Work instructions = Below are the records to retype. Keep every character exactly and leave out the pictures.
○ ○ ○ ○ ○ ○ ○
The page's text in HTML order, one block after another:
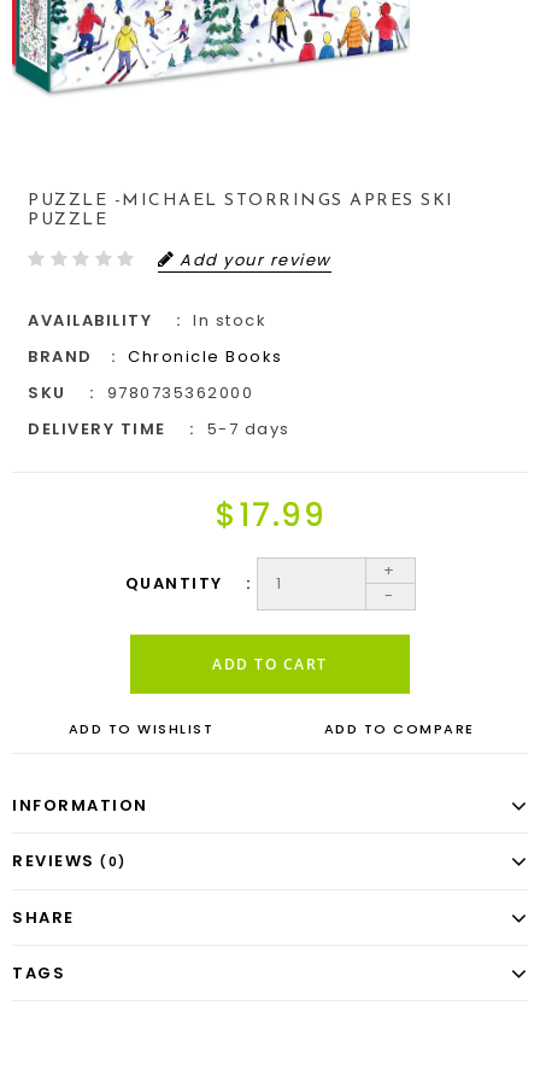
PUZZLE -MICHAEL STORRINGS APRES SKI
PUZZLE
Add your review
AVAILABILITY
In stock
BRAND
Chronicle Books
SKU
9780735362000
DELIVERY TIME
5-7 days
$17.99
QUANTITY
+
-
ADD TO CART
ADD TO WISHLIST ADD TO COMPARE
INFORMATION
REVIEWS (0)
SHARE
TAGS
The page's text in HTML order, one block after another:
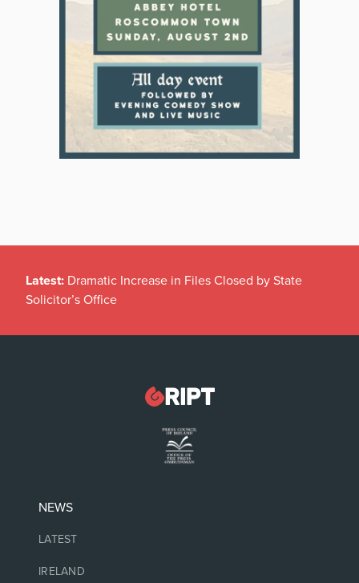
Latest: Dramatic Increase in Files Closed by State
Solicitor’s Office
NEWS
LATEST
IRELAND
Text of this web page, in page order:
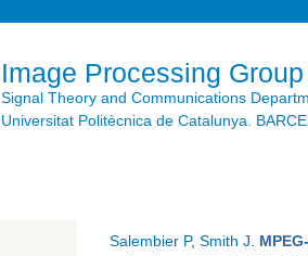
Image Processing Group
Signal Theory and Communications
Universitat Politècnica de Catalunya.
Salembier P, Smith J
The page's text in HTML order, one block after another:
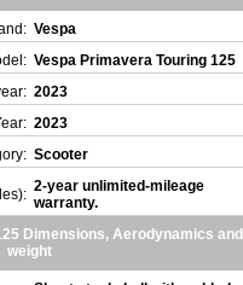
Vespa
Vespa Primavera Touring 125
2023
2023
Scooter
2-year unlimited-mileage
warranty.
Dimensions, Aerodynamics and
weight
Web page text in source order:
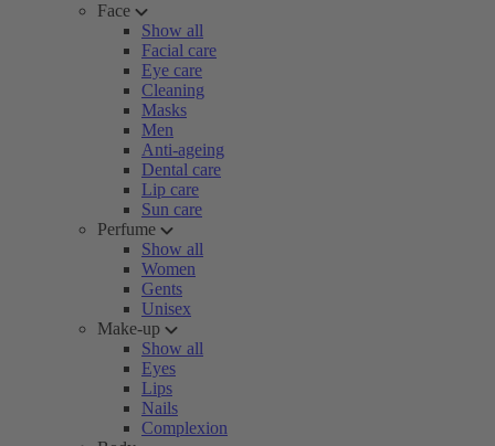
Face
Show all
Facial care
Eye care
Cleaning
Masks
Men
Anti-ageing
Dental care
Lip care
Sun care
Perfume
Show all
Women
Gents
Unisex
Make-up
Show all
Eyes
Lips
Nails
Complexion
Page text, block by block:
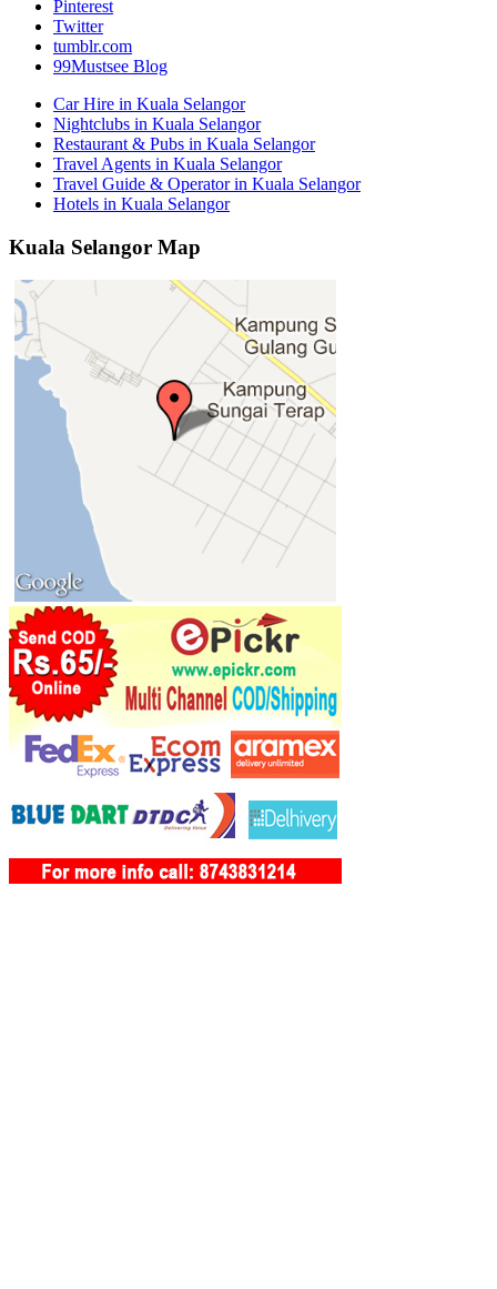
Pinterest
Twitter
tumblr.com
99Mustsee Blog
Car Hire in Kuala Selangor
Nightclubs in Kuala Selangor
Restaurant & Pubs in Kuala Selangor
Travel Agents in Kuala Selangor
Travel Guide & Operator in Kuala Selangor
Hotels in Kuala Selangor
Kuala Selangor Map
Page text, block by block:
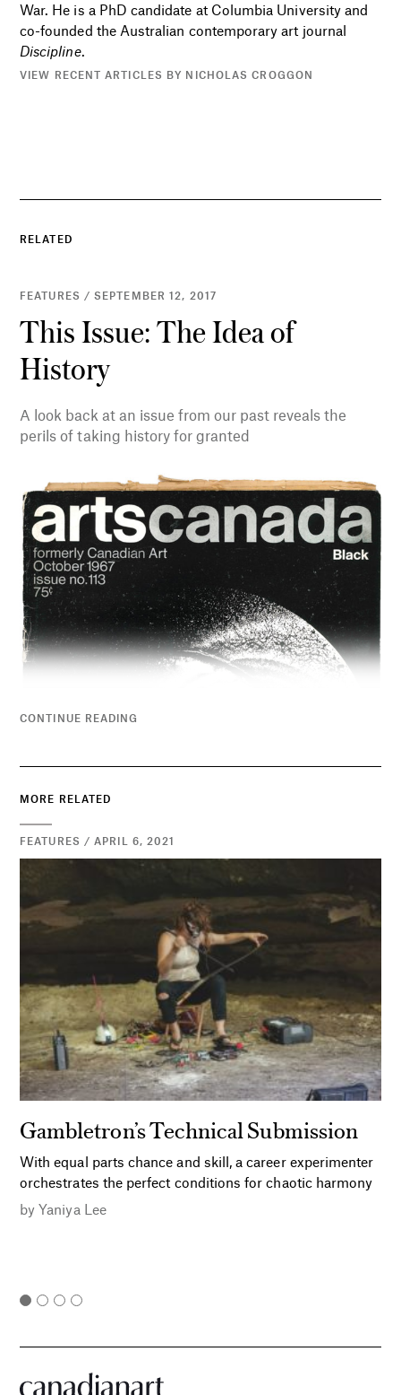
War. He is a PhD candidate at Columbia University and
co-founded the Australian contemporary art journal
Discipline.
VIEW RECENT ARTICLES BY NICHOLAS CROGGON
RELATED
FEATURES / SEPTEMBER 12, 2017
This Issue: The Idea of
History
A look back at an issue from our past reveals the
perils of taking history for granted
CONTINUE READING
MORE RELATED
FEATURES / APRIL 6, 2021
Gambletron’s Technical Submission
With equal parts chance and skill, a career experimenter
orchestrates the perfect conditions for chaotic harmony
byYaniya Lee
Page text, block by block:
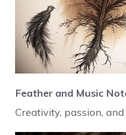
Feather and Music
Creativity, passion,
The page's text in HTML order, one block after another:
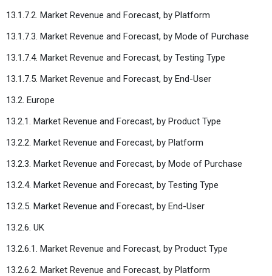
13.1.7.2. Market Revenue and Forecast, by Platform
13.1.7.3. Market Revenue and Forecast, by Mode of Purchase
13.1.7.4. Market Revenue and Forecast, by Testing Type
13.1.7.5. Market Revenue and Forecast, by End-User
13.2. Europe
13.2.1. Market Revenue and Forecast, by Product Type
13.2.2. Market Revenue and Forecast, by Platform
13.2.3. Market Revenue and Forecast, by Mode of Purchase
13.2.4. Market Revenue and Forecast, by Testing Type
13.2.5. Market Revenue and Forecast, by End-User
13.2.6. UK
13.2.6.1. Market Revenue and Forecast, by Product Type
13.2.6.2. Market Revenue and Forecast, by Platform
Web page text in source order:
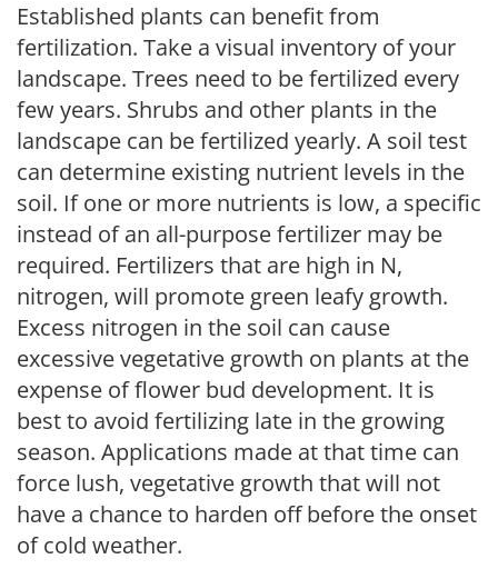
Established plants can benefit from
fertilization. Take a visual inventory of your
landscape. Trees need to be fertilized every
few years. Shrubs and other plants in the
landscape can be fertilized yearly. A soil test
can determine existing nutrient levels in the
soil. If one or more nutrients is low, a specific
instead of an all-purpose fertilizer may be
required. Fertilizers that are high in N,
nitrogen, will promote green leafy growth.
Excess nitrogen in the soil can cause
excessive vegetative growth on plants at the
expense of flower bud development. It is
best to avoid fertilizing late in the growing
season. Applications made at that time can
force lush, vegetative growth that will not
have a chance to harden off before the onset
of cold weather.
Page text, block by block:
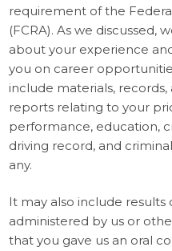
requirement of the
(FCRA). As we discussed,
about your experience
you on career
include materials,
reports relating to your
performance, education,
driving record, and
any.
It may also include results
administered by us or
that you gave us an oral
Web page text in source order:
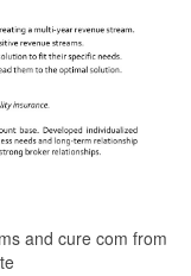
and cure com from
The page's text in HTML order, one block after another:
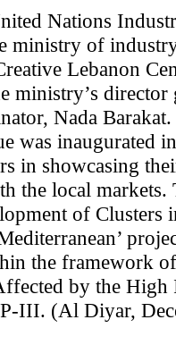
Nations
of
Lebanon
ministry’s director
Nada
was inaugurated
in showcasing
the local
of Clusters
the framework
by the
III. (Al Diyar,
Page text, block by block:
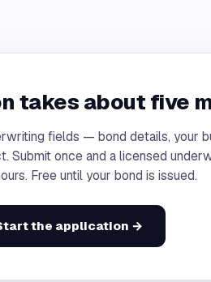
○ ○ ○ ○ ○ ○ ○
Answer to the exercise =
The page's text in HTML order, one block after another:
PUZZLE -MICHAEL STORRINGS APRES SKI
PUZZLE
Add your review
AVAILABILITY
In stock
BRAND
Chronicle Books
SKU
9780735362000
DELIVERY TIME
5-7 days
$17.99
QUANTITY
+
-
ADD TO CART
ADD TO WISHLIST ADD TO COMPARE
INFORMATION
REVIEWS (0)
SHARE
TAGS
The page's text in HTML order, one block after another:
Latest: Dramatic Increase in Files Closed by State
Solicitor’s Office
NEWS
LATEST
IRELAND
Text of this web page, in page order:
Image Processing Group
Signal Theory and Communications
Universitat Politècnica de Catalunya.
Salembier P, Smith J
The page's text in HTML order, one block after another:
Vespa
Vespa Primavera Touring 125
2023
2023
Scooter
2-year unlimited-mileage
warranty.
Dimensions, Aerodynamics and
weight
Web page text in source order:
Face
Show all
Facial care
Eye care
Cleaning
Masks
Men
Anti-ageing
Dental care
Lip care
Sun care
Perfume
Show all
Women
Gents
Unisex
Make-up
Show all
Eyes
Lips
Nails
Complexion
Page text, block by block:
Pinterest
Twitter
tumblr.com
99Mustsee Blog
Car Hire in Kuala Selangor
Nightclubs in Kuala Selangor
Restaurant & Pubs in Kuala Selangor
Travel Agents in Kuala Selangor
Travel Guide & Operator in Kuala Selangor
Hotels in Kuala Selangor
Kuala Selangor Map
Page text, block by block:
War. He is a PhD candidate at Columbia University and
co-founded the Australian contemporary art journal
Discipline.
VIEW RECENT ARTICLES BY NICHOLAS CROGGON
RELATED
FEATURES / SEPTEMBER 12, 2017
This Issue: The Idea of
History
A look back at an issue from our past reveals the
perils of taking history for granted
CONTINUE READING
MORE RELATED
FEATURES / APRIL 6, 2021
Gambletron’s Technical Submission
With equal parts chance and skill, a career experimenter
orchestrates the perfect conditions for chaotic harmony
byYaniya Lee
Page text, block by block:
Feather and Music
Creativity, passion,
The page's text in HTML order, one block after another:
13.1.7.2. Market Revenue and Forecast, by Platform
13.1.7.3. Market Revenue and Forecast, by Mode of Purchase
13.1.7.4. Market Revenue and Forecast, by Testing Type
13.1.7.5. Market Revenue and Forecast, by End-User
13.2. Europe
13.2.1. Market Revenue and Forecast, by Product Type
13.2.2. Market Revenue and Forecast, by Platform
13.2.3. Market Revenue and Forecast, by Mode of Purchase
13.2.4. Market Revenue and Forecast, by Testing Type
13.2.5. Market Revenue and Forecast, by End-User
13.2.6. UK
13.2.6.1. Market Revenue and Forecast, by Product Type
13.2.6.2. Market Revenue and Forecast, by Platform
Web page text in source order:
Established plants can benefit from
fertilization. Take a visual inventory of your
landscape. Trees need to be fertilized every
few years. Shrubs and other plants in the
landscape can be fertilized yearly. A soil test
can determine existing nutrient levels in the
soil. If one or more nutrients is low, a specific
instead of an all-purpose fertilizer may be
required. Fertilizers that are high in N,
nitrogen, will promote green leafy growth.
Excess nitrogen in the soil can cause
excessive vegetative growth on plants at the
expense of flower bud development. It is
best to avoid fertilizing late in the growing
season. Applications made at that time can
force lush, vegetative growth that will not
have a chance to harden off before the onset
of cold weather.
Page text, block by block:
requirement of the
(FCRA). As we discussed,
about your experience
you on career
include materials,
reports relating to your
performance, education,
driving record, and
any.
It may also include results
administered by us or
that you gave us an oral
Web page text in source order:
and cure com from
The page's text in HTML order, one block after another:
Nations
of
Lebanon
ministry’s director
Nada
was inaugurated
in showcasing
the local
of Clusters
the framework
by the
III. (Al Diyar,
Page text, block by block:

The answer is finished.